A tecnologia no combate à criminalidade

Enviada em 01/09/2020

O filme “2001- uma odisseia no espaço”, de 1968, dirigido pelo Stanley Kubrick é baseado na ideia que em 2001 tecnologias de alta qualidade estariam presentes em nossas vidas. Hodiernamente, vimos a ficção se tornar realidade, e hoje usamos essas ciências avançadas em nosso favor, como no combate à criminalidade, e no Brasil não seria diferente. Nesse sentido, o uso das tecnologias no combate à criminalidade no Brasil facilita as investigações e o controle dos crimes, contudo, se usada de modo errado compromete a privacidade dos cidadãos.

Primeiramente, as inovações científicas em prol do combate à criminalidade são vantajosas pois facilitam as investigações e o controle dos crimes. Como prova disso, temos a região de Canoas no Rio Grande do Sul que disponibiliza de grupos de WhatsApp monitorados por guardas municipais, usado para passar informações e avisos para ajudar no controle dos crimes na região. Ademais, muitos outros municípios e estados utilizam de softwares big data, que relacionam as atividades das redes sociais abertas, câmeras de vídeo e drones para identificas e investigar criminosos. Com isso, as tecnologias certamente trazem vantagens para investigação e controle da criminalidade no país.

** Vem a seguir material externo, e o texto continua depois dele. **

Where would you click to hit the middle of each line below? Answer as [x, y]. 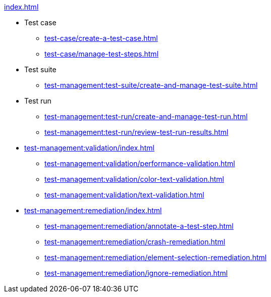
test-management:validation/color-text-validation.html [134, 179]
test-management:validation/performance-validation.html [140, 163]
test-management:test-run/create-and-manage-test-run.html [146, 116]
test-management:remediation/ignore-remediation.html [136, 273]
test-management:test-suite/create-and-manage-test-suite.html [151, 85]
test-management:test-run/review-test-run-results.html [137, 132]
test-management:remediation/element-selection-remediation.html [156, 257]
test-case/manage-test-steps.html [102, 54]
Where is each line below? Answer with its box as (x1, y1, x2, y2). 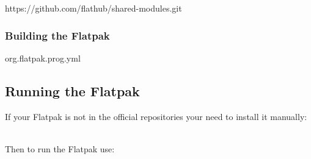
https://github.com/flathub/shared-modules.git (5, 2, 182, 14)
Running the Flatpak (5, 81, 140, 100)
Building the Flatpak (5, 27, 110, 43)
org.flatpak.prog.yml (5, 51, 81, 64)
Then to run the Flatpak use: (5, 142, 115, 155)
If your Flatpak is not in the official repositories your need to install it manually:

No entanto, apesar de trazerem grande auxilio no combate à criminalidade, se usadas de forma indevida, essas tecnologias comprometem a privacidade dos cidadãos. Para comprovar esse fato, muitas vezes empresas de tecnologia são contratadas para fazer investigações e buscarem informações privadas e pessoais da população, o que certamente ultrapassa os limites da constituição que garante privacidade para todos. Dessa forma, ao acessarem as informações intimas e confidenciais dos cidadãos, as tecnologias deixam de serem usadas em favor do combate à criminalidade e, sem dúvida, passam a comprometer a privacidade dos indivíduos.

Portanto, percebe-se que a tecnologia naturalmente traz benefícios ao combate à criminalidade facilitando as investigações e o controle dos criminosos, porém, se usada da forma errada invade a privacidade dos cidadãos. Logo, cabe as Secretarias Públicas que sigam o exemplo de Canoas e implantem em cada estado um sistema que possibilite que a população passe informações e seja informada sobre os acontecimentos para o combate aos crimes. Outrossim, cabe ao poder Legislativo atualizar e deixar mais eficazes as leis que garantem que a privacidade de cada indivíduo não seja violada, para que desse modo, a tecnologia seja usada cada vez mais no combate à criminalidade no Brasil.